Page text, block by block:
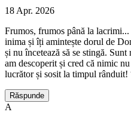
18 Apr. 2026
Frumos, frumos până la
inima și îți amintește dorul de
și nu încetează să se stingă.
am descoperit și cred că nimic
lucrător și sosit la timpul
Răspunde
A
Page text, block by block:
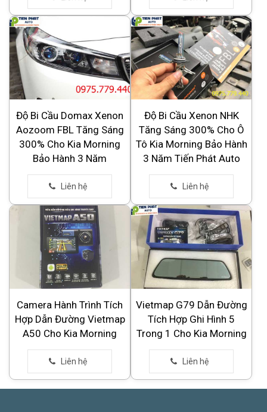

- [Exercise aim]:
Set down the entries above word for word, but drop any image.

- [Response area]:
Page text, block by block:
18 Apr. 2026
Frumos, frumos până la
inima și îți amintește dorul de
și nu încetează să se stingă.
am descoperit și cred că nimic
lucrător și sosit la timpul
Răspunde
A
Page text, block by block:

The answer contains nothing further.